2016-06-23 07:30:57,481 | WARN  | QuorumPeer[myid=25](plain=/10.16.9.136:2181)(secure=disabled) | Unexpected exception | org.apache.zookeeper.server.quorum.QuorumPeer.run(QuorumPeer.java:1108)
java.lang.InterruptedException: Timeout while waiting for epoch to be acked by quorum
    at org.apache.zookeeper.server.quorum.Leader.waitForEpochAck(Leader.java:1221)
    at org.apache.zookeeper.server.quorum.Leader.lead(Leader.java:487)
    at org.apache.zookeeper.server.quorum.QuorumPeer.run(QuorumPeer.java:1105)
2016-06-23 07:30:57,482 | INFO  | QuorumPeer[myid=25](plain=/10.16.9.136:2181)(secure=disabled) | Shutdown called | org.apache.zookeeper.server.quorum.Leader.shutdown(Leader.java:623)
java.lang.Exception: shutdown Leader! reason: Forcing shutdown
    at org.apache.zookeeper.server.quorum.Leader.shutdown(Leader.java:623)
    at org.apache.zookeeper.server.quorum.QuorumPeer.stopLeader(QuorumPeer.java:1149)
    at org.apache.zookeeper.server.quorum.QuorumPeer.run(QuorumPeer.java:1110)

回答

创建大量节点后,follower与leader同步时数据量大,在集群数据同步限定时间内不能完成同步过程,导致超时,各个ZooKeeper server启动失败。

参考修改集群服务配置参数章节,进入ZooKeeper服务“全部配置”页面。
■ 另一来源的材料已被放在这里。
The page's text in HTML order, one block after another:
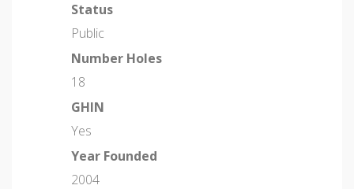
Status
Public
Number Holes
18
GHIN
Yes
Year Founded
2004
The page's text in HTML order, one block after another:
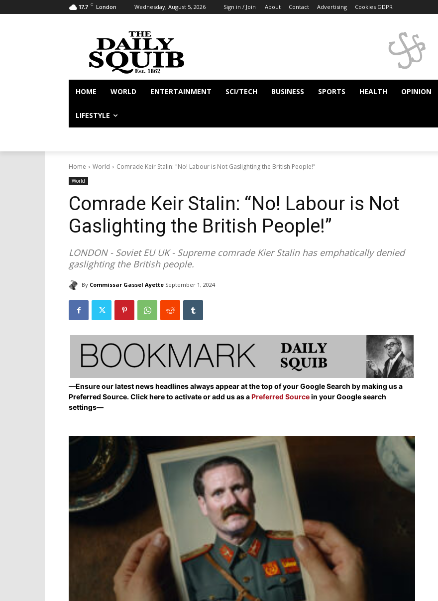
17.7 C London Wednesday, August 5, 2026 Sign in / Join About Contact Advertising Cookies GDPR
HOME WORLD ENTERTAINMENT SCI/TECH BUSINESS SPORTS HEALTH OPINION
LIFESTYLE
Home World Comrade Keir Stalin: "No! Labour is Not Gaslighting the British People!"
World
Comrade Keir Stalin: “No! Labour is Not
Gaslighting the British People!”
LONDON - Soviet EU UK - Supreme comrade Kier Stalin has emphatically denied
gaslighting the British people.
By Commissar Gassel Ayette September 1, 2024
—Ensure our latest news headlines always appear at the top of your Google Search by making us a
Preferred Source. Click here to activate or add us as aPreferred Sourcein your Google search
settings—
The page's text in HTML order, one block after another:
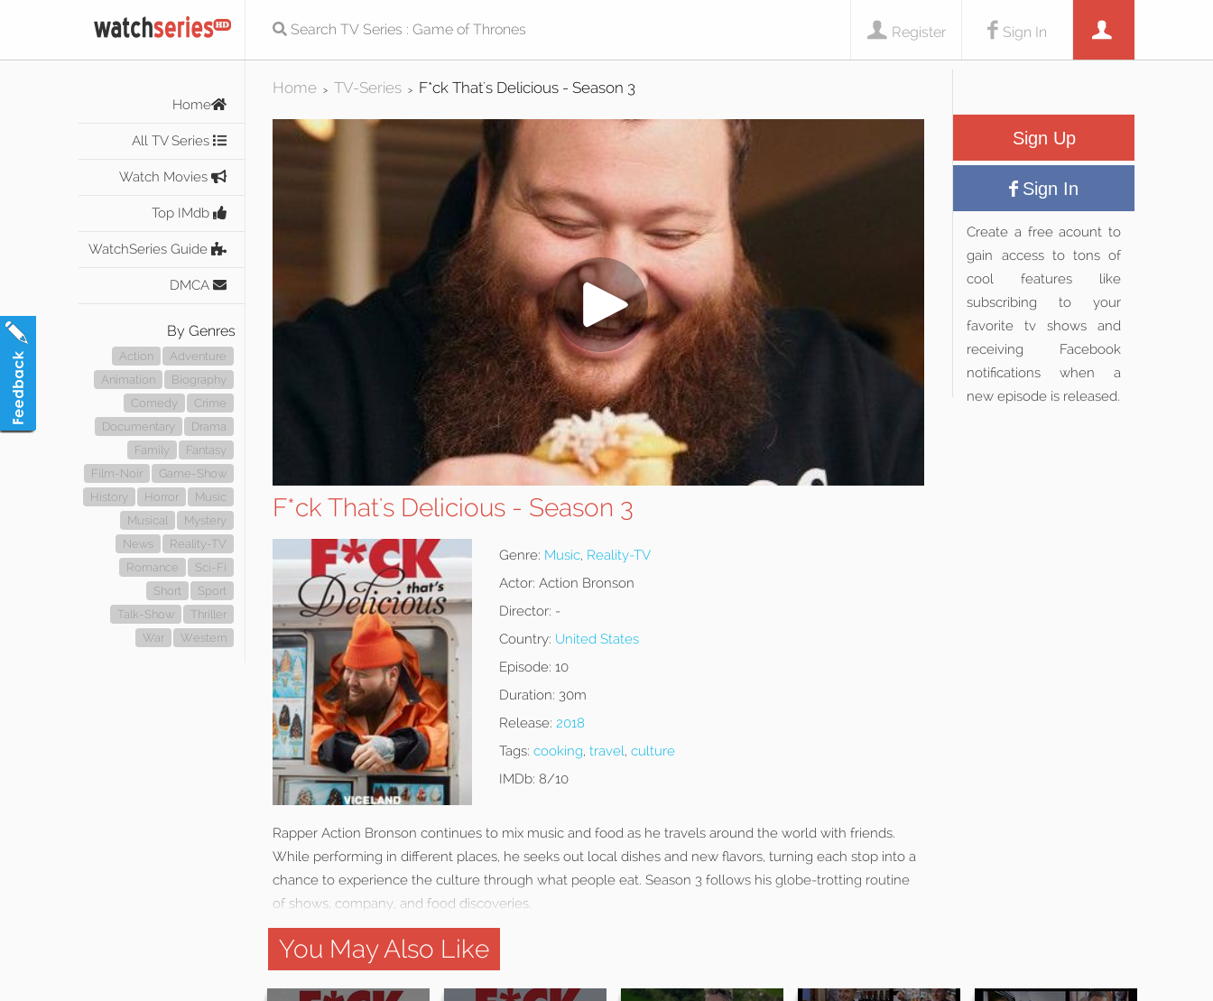
Sign In
Register
Home
All TV Series
Watch Movies
Top IMdb
WatchSeries Guide
DMCA
By Genres
Action
Adventure
Animation
Biography
Comedy
Crime
Documentary
Drama
Family
Fantasy
Film-Noir
Game-Show
History
Horror
Music
Musical
Mystery
News
Reality-TV
Romance
Sci-Fi
Short
Sport
Talk-Show
Thriller
War
Western
Home > TV-Series > F*ck That's Delicious - Season 3
F*ck That's Delicious - Season 3
Genre: Music, Reality-TV
Actor: Action Bronson
Director: -
Country: United States
Episode: 10
Duration: 30m
Release: 2018
Tags: cooking, travel, culture
IMDb: 8/10
Rapper Action Bronson continues to mix music and food as he travels around the world with friends.
While performing in different places, he seeks out local dishes and new flavors, turning each stop into a
chance to experience the culture through what people eat. Season 3 follows his globe-trotting routine
of shows, company, and food discoveries.
Sign Up
Sign In
Create a free acount to
gain access to tons of
cool features like
subscribing to your
favorite tv shows and
receiving Facebook
notifications when a
new episode is released.
You May Also Like

不断尝试调大ZooKeeper配置文件“zoo.cfg”中的“syncLimit”“initLimit”两参数值,直到ZooKeeperServer正常。

表1 参数说明

参数

描述

默认值

syncLimit

follower与leader进行同步的时间间隔(时长为ticket时长的倍数)。如果在该时间范围内leader没响应,连接将不能被建立。

15

initLimit

follower连接到leader并与leader同步的时间(时长为ticket时长的倍数)。

15

如果将参数“initLimit”“syncLimit”的参数值均配置为“300”之后,ZooKeeper server仍然无法恢复,则需确认没有其他应用程序正在kill ZooKeeper。例如,参数值为“300”,ticket时长为2000毫秒,即同步限定时间为300*2000ms=600s。

可能存在以下场景,在ZooKeeper中创建的数据过大,需要大量时间与leader同步,并保存到硬盘。在这个过程中,如果ZooKeeper需要运行很长时间,则需确保没有其他监控应用程序kill ZooKeeper而判断其服务停止。